Saved data entries:
'''
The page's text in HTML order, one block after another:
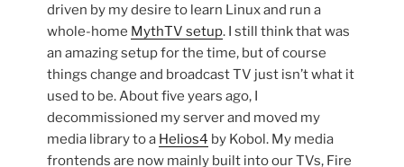
driven by my desire to learn Linux and run a
whole-home MythTV setup. I still think that was
an amazing setup for the time, but of course
things change and broadcast TV just isn’t what it
used to be. About five years ago, I
decommissioned my server and moved my
media library to a Helios4 by Kobol. My media
frontends are now mainly built into our TVs, Fire
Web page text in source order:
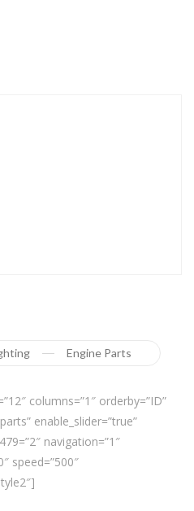
Engine Parts
columns=”1″ orderby=”ID”
enable_slider=”true”
navigation=”1″
speed=”500″
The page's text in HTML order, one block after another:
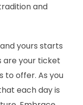
and
yours starts
are your ticket
to offer. As you
each day is
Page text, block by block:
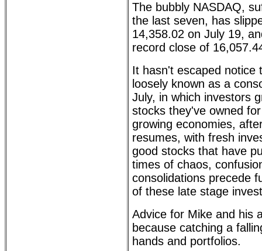
The bubbly NASDAQ,
the last seven, has
14,358.02 on July 19,
record close of
It hasn't escaped notice
loosely known as a
July, in which investors
stocks they've owned
growing economies,
resumes, with fresh
good stocks that have
times of chaos,
consolidations precede
of these late stage
Advice for Mike and his
because catching a
hands and portfolios.
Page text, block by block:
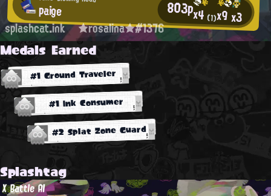
paige 803px4 (1)x9x3
splashcat.ink ★rosalina★#1376
Medals Earned
#1 Ground Traveler
#1 Ink Consumer
#2 Splat Zone Guard
Splashtag
X Battle AI
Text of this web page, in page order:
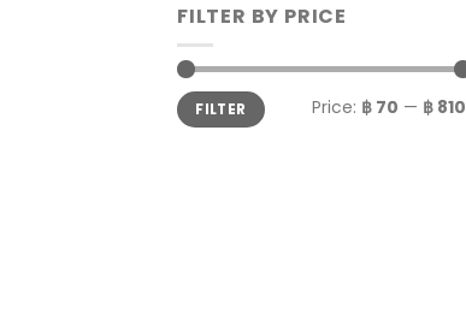
FILTER BY PRICE
Min
price
Max
priceFILTER Price: ฿ 70 — ฿ 810
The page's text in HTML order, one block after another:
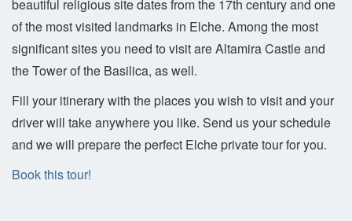
beautiful religious site dates from the 17th century and one
of the most visited landmarks in Elche. Among the most
significant sites you need to visit are Altamira Castle and
the Tower of the Basilica, as well.
Fill your itinerary with the places you wish to visit and your
driver will take anywhere you like. Send us your schedule
and we will prepare the perfect Elche private tour for you.
Book this tour!
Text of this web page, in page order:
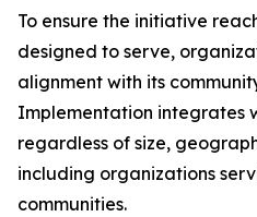
To ensure the initiative
designed to serve,
alignment with its
Implementation integrates
regardless of size,
including organizations
communities.
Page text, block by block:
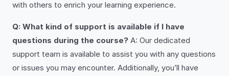
with others to enrich your learning experience.
Q: What kind of support is available if I have
questions during the course? A: Our dedicated
support team is available to assist you with any questions
or issues you may encounter. Additionally, you’ll have
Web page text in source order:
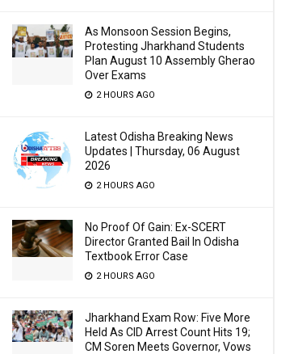
As Monsoon Session Begins,
Protesting Jharkhand Students
Plan August 10 Assembly Gherao
Over Exams
2 HOURS AGO
Latest Odisha Breaking News
Updates | Thursday, 06 August
2026
2 HOURS AGO
No Proof Of Gain: Ex-SCERT
Director Granted Bail In Odisha
Textbook Error Case
2 HOURS AGO
Jharkhand Exam Row: Five More
Held As CID Arrest Count Hits 19;
CM Soren Meets Governor, Vows
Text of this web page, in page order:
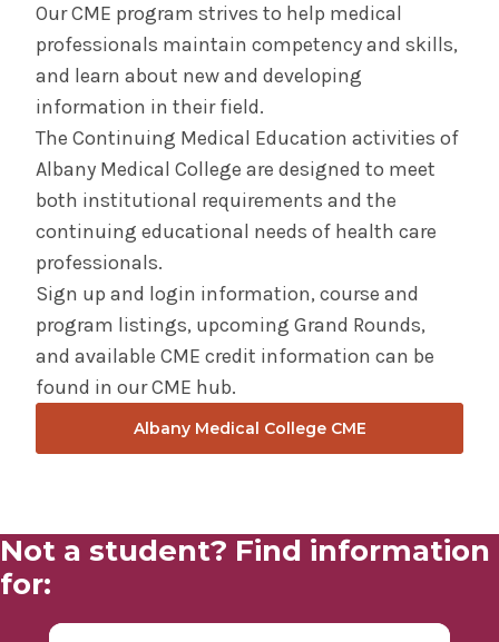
'''
**WHAT THE TASK ASKS**
Print every entry exactly. Pictures are not part of the copy.

**RESULT**
The page's text in HTML order, one block after another:
driven by my desire to learn Linux and run a
whole-home MythTV setup. I still think that was
an amazing setup for the time, but of course
things change and broadcast TV just isn’t what it
used to be. About five years ago, I
decommissioned my server and moved my
media library to a Helios4 by Kobol. My media
frontends are now mainly built into our TVs, Fire
Web page text in source order:
Engine Parts
columns=”1″ orderby=”ID”
enable_slider=”true”
navigation=”1″
speed=”500″
The page's text in HTML order, one block after another:
and
yours starts
are your ticket
to offer. As you
each day is
Page text, block by block:
The bubbly NASDAQ,
the last seven, has
14,358.02 on July 19,
record close of
It hasn't escaped notice
loosely known as a
July, in which investors
stocks they've owned
growing economies,
resumes, with fresh
good stocks that have
times of chaos,
consolidations precede
of these late stage
Advice for Mike and his
because catching a
hands and portfolios.
Page text, block by block:
paige 803px4 (1)x9x3
splashcat.ink ★rosalina★#1376
Medals Earned
#1 Ground Traveler
#1 Ink Consumer
#2 Splat Zone Guard
Splashtag
X Battle AI
Text of this web page, in page order:
FILTER BY PRICE
Min
price
Max
priceFILTER Price: ฿ 70 — ฿ 810
The page's text in HTML order, one block after another:
beautiful religious site dates from the 17th century and one
of the most visited landmarks in Elche. Among the most
significant sites you need to visit are Altamira Castle and
the Tower of the Basilica, as well.
Fill your itinerary with the places you wish to visit and your
driver will take anywhere you like. Send us your schedule
and we will prepare the perfect Elche private tour for you.
Book this tour!
Text of this web page, in page order:
To ensure the initiative
designed to serve,
alignment with its
Implementation integrates
regardless of size,
including organizations
communities.
Page text, block by block:
with others to enrich your learning experience.
Q: What kind of support is available if I have
questions during the course? A: Our dedicated
support team is available to assist you with any questions
or issues you may encounter. Additionally, you’ll have
Web page text in source order:
As Monsoon Session Begins,
Protesting Jharkhand Students
Plan August 10 Assembly Gherao
Over Exams
2 HOURS AGO
Latest Odisha Breaking News
Updates | Thursday, 06 August
2026
2 HOURS AGO
No Proof Of Gain: Ex-SCERT
Director Granted Bail In Odisha
Textbook Error Case
2 HOURS AGO
Jharkhand Exam Row: Five More
Held As CID Arrest Count Hits 19;
CM Soren Meets Governor, Vows
Text of this web page, in page order:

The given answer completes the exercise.